Le combat

Mes collègues m’avaient indiqué cet endroit, d’habitude leurs tuyaux étaient de bonne source.

Je me rappelle encore de leur dernière info ; Le festin de tous ces corps ensanglantés, démembrés et encore chauds, je ne savais plus où donner du bec, j’ai même eu du mal à m’envoler tellement j’en avais l’estomac lourd.

Je m’approchais de cette forteresse à tire d’aile. Le ciel était gris, de gros nuages se déplaçaient rapidement. Je tournoyais autour.

Le château était de facture classique, il ne résistera sûrement pas longtemps vu la masse des assaillants, croyez en ma longue expérience, on va se régaler.

Sur les remparts, des archers lançaient leurs flèches sur les soldats en contrebas.

Ils y en avaient là des milliers brandissant des lances en tenue d’Adam, leurs corps transpirants les faisaient briller au loin.

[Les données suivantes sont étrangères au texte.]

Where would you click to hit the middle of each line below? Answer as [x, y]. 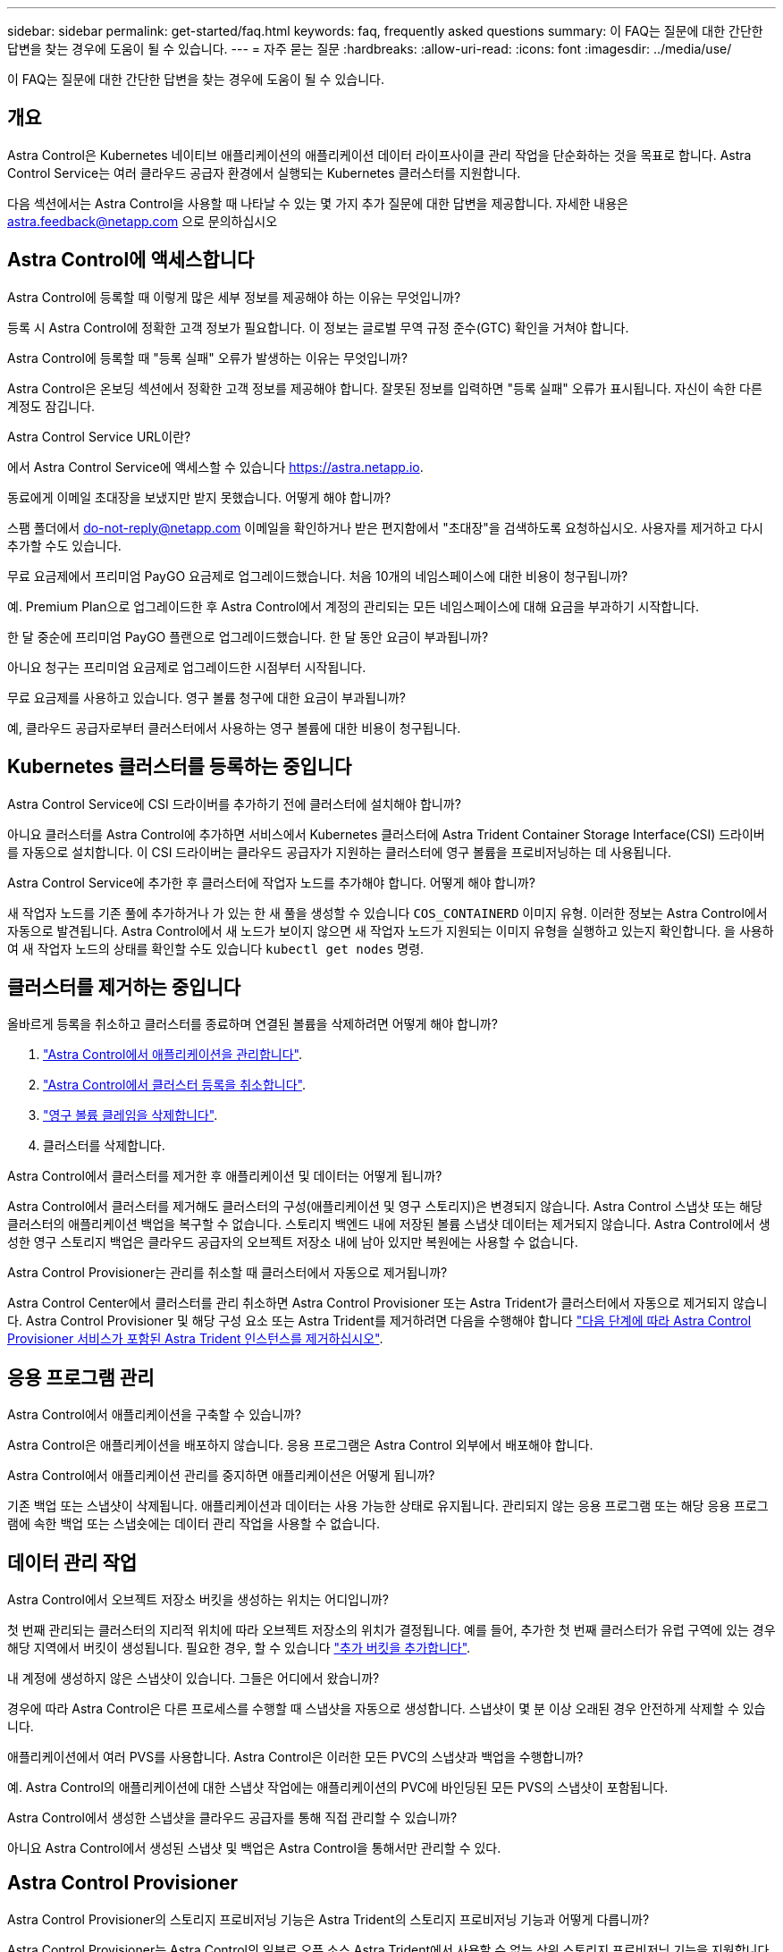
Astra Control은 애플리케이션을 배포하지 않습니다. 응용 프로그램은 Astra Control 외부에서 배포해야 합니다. [300, 1445]
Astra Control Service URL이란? [99, 436]
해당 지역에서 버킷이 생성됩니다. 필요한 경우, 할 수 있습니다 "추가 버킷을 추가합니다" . [239, 1648]
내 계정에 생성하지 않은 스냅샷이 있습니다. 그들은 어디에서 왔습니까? [194, 1679]
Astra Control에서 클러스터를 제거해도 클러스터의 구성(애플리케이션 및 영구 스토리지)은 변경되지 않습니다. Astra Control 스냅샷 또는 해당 [385, 1207]
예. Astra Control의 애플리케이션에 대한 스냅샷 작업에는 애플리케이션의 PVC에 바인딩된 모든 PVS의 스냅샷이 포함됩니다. [338, 1788]
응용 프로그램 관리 [81, 1377]
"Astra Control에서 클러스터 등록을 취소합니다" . [174, 1085]

En m’approchant, je pouvais apercevoir au pied de cet édifice, un combat au corps-à-corps sans merci qui c’était engagé entre les deux camps, dans la poussière et la chaleur.

Le bruit des armes qu’y s’entrechoquaient, des boucliers qui recevaient ces coups répétés, augmentait d’autant la tension des combattants que l’on pouvait lire sur leurs corps.

Derrières ses bruits d’acier et de fureur, on pouvait entendre le râle des blessés ainsi que les ordres impératifs donnés par les centurions.

Tout allait très vite, les adversaires se dégageaient de leurs assaillants pour passer à un autre sans s’arrêter.

Certains tombaient au sol, blessés ou épuisés, d’autres venant les remplacer pour s’affronter.

Toujours changeant, ils venaient au front faire leur devoir, poussés comme une vague qui les emportaient vers leur destin.

Au loin derrière, on dirait que les combats diminuaient de force.

Que se passait-il ? Allaient ils s’arrêter de s’affronter ? Cela aurait été dommage, je voyais déjà le festin que j’allais faire.

Tout à coup, j’ai vu apparaître entre les lignes de front un groupe de femmes avec leur progéniture se faufilant entre les assaillants, certaines brandissant leur enfant nu  comme seule arme demandant de cesser, d’autres déposant leurs enfants au sol pour délimiter une zone de paix entre les adversaires ou présentant leur poitrine aux épées, exaltant les troupes à cesser leurs combats.

Comme sidérés par ces apparitions, ils s’immobilisèrent mais restèrent toujours sur leurs gardes muscles tendus, épée prête à trancher ou à transpercer, le bouclier en avant à les protéger des coups qui pourraient venir, ils ne savaient plus quoi faire, comme désarçonnés par cette situation peu ordinaire.

Le temps se suspendit, l’intensité des combats diminua, de proche en proche, suivant le cheminement de ces femmes avec leurs enfants, venant se mettre à la merci de ces hommes.

Les hostilités cessèrent, chacun retournant dans son camp pour retrouver  sa femme,  sa mère,  sa sœur,  ses enfants. C’était bien la première fois que je voyais ça, pourtant j’en ai vu des combats dans ma longue vie.

Je suis resté interloqué par le courage de ces femmes affrontant la fureur des combats avec comme seule arme la puissance de leurs évocations.

J’en ai même eu une larme à l’œil.

Bon, ce n’est pas tout ça, il va falloir aller manger.